Commenting on why it sunk so far — even being declared “dead” by one TV commentator — Mr Warburton said the narrative had shifted too far from the food.

“It just chased a certain direction in my personal view. I sort of came on board as the last two seasons were going to air, but it chased villains and gossip and bitchiness and all that kind of stuff. (It had) really extended dinner parties, we’d blown it up to 60 episodes so it was a massive commitment.

“(Next year) it’s back to what people like which is six couples, cooking in their own kitchens, intimate dinner parties like you’d have on a Saturday night and back to unbelievable food.

Looking forward to 2022

“We’re getting known content to launch next year,” Mr Warburton said of what to expect in 2022.

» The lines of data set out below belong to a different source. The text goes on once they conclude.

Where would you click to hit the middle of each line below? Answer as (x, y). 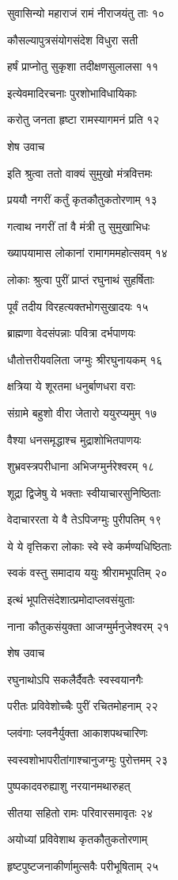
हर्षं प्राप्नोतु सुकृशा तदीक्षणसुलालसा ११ (83, 66)
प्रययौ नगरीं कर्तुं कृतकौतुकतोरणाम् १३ (82, 200)
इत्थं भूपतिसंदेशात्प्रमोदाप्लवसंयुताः (71, 599)
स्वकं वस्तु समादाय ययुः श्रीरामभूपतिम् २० (87, 573)
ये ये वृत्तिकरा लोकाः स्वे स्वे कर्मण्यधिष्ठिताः (89, 546)
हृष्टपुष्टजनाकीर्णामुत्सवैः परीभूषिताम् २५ (83, 866)
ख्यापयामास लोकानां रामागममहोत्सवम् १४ (87, 253)
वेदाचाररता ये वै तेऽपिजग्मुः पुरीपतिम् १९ (85, 519)
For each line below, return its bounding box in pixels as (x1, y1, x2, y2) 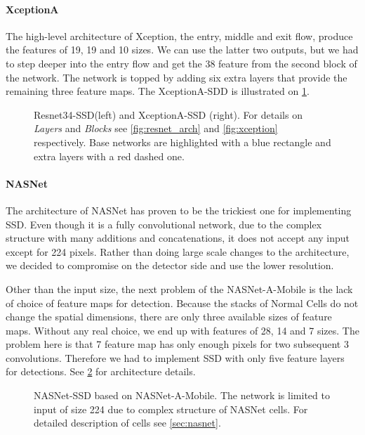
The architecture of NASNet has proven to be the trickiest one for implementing (6, 202, 352, 217)
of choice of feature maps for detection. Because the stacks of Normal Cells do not (6, 295, 359, 310)
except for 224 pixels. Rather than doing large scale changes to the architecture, (6, 244, 350, 259)
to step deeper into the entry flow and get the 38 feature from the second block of (6, 56, 357, 70)
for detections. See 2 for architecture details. (6, 364, 196, 379)
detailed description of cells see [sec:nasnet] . (34, 415, 221, 430)
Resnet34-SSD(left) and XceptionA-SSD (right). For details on (34, 107, 303, 122)
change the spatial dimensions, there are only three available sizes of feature (6, 309, 332, 324)
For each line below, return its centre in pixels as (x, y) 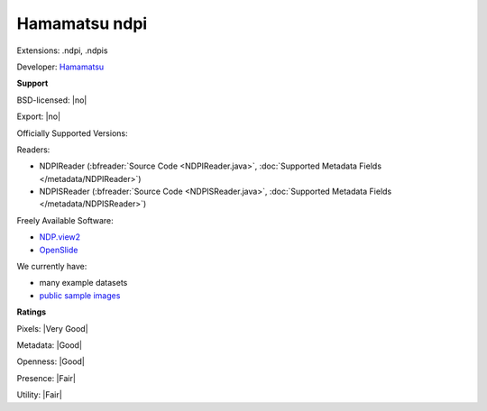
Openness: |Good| (51, 361)
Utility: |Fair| (39, 395)
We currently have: (52, 267)
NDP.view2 (60, 237)
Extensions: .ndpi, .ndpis (62, 50)
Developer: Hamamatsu (60, 67)
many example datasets (83, 283)
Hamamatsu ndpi (82, 23)
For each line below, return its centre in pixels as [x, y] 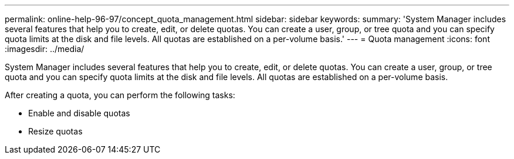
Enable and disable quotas [79, 113]
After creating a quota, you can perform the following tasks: [120, 95]
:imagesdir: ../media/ [45, 49]
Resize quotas [55, 131]
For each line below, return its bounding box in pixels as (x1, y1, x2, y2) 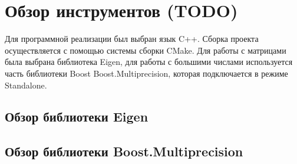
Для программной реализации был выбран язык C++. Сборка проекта (5, 32, 259, 45)
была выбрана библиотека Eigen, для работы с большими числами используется (5, 55, 293, 68)
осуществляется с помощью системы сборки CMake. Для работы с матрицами (5, 44, 286, 56)
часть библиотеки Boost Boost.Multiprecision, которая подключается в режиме (5, 67, 288, 79)
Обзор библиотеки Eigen (5, 107, 148, 126)
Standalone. (5, 78, 47, 91)
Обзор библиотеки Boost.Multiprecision (5, 142, 243, 160)
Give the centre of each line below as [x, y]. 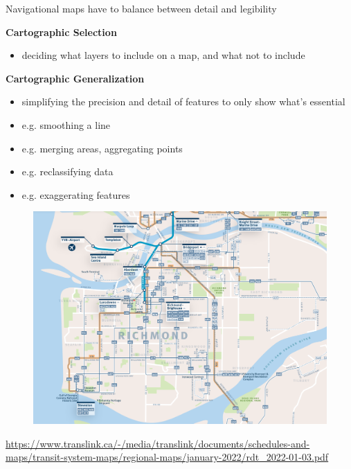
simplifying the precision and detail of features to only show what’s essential [183, 101]
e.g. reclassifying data [67, 171]
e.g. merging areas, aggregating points [102, 148]
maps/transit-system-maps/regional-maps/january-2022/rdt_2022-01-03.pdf [167, 457]
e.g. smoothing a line [66, 124]
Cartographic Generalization [75, 78]
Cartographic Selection [61, 32]
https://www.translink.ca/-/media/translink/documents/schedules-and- [158, 443]
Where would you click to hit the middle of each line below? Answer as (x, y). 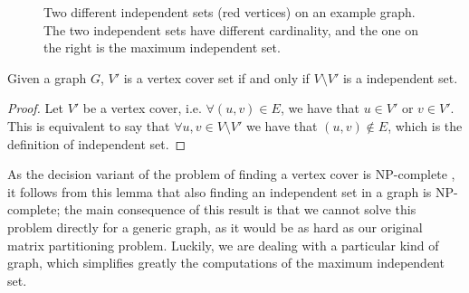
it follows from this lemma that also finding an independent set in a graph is (220, 191)
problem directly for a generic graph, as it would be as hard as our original (215, 227)
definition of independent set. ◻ (97, 143)
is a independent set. (400, 77)
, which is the (425, 125)
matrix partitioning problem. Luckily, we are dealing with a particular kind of (223, 245)
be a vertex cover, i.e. (142, 108)
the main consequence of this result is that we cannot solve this (240, 209)
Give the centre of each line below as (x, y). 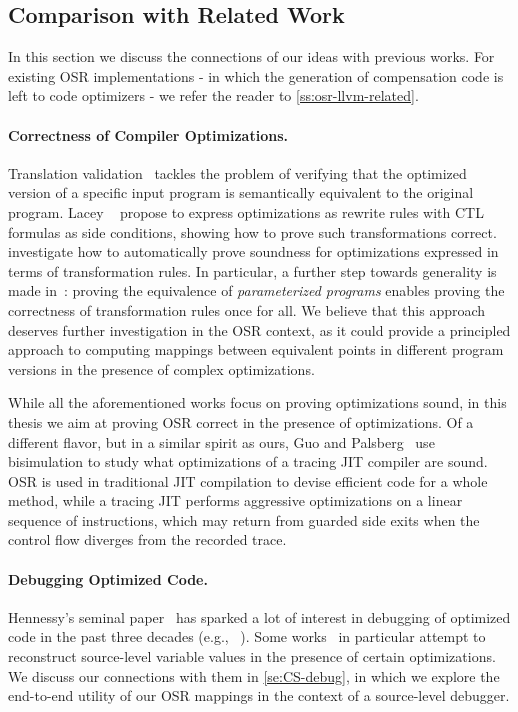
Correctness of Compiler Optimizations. (148, 134)
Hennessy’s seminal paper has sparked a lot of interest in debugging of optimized (259, 616)
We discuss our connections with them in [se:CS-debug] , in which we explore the (254, 675)
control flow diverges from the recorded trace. (147, 539)
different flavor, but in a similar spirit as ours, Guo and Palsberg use (221, 441)
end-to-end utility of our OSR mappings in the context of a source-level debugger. (259, 695)
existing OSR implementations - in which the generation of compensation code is (256, 75)
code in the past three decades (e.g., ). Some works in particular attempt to (247, 636)

“(We’ve got) SAS Australia launching after the Ashes, Dancing With The Stars, The Voice Generation spin off and of course the Winter Olympics and Commonwealth Games well as Australian Idol which we haven’t been able to make because of Covid.”

He predicted that the next instalment of Big Brother — featuring past favourites and titled Big Brother: Back to The Future, would be a winner despite the results of VIP.

With 7 plus earning the title of number one broadcaster video-on-demand (BVOD) for the second year in a row, Mr Warburton explained that digital would remain a focus, too.

“You look at our growth year on year, it is going to double from $60 million to more than $120 million on Seven West media digital earnings alone, when you put that into context you can see how quickly we’re growing and pivoting to digital growth streams, so that will continue and that will continue at pace and in fairness we’ll probably accelerate it,” he said.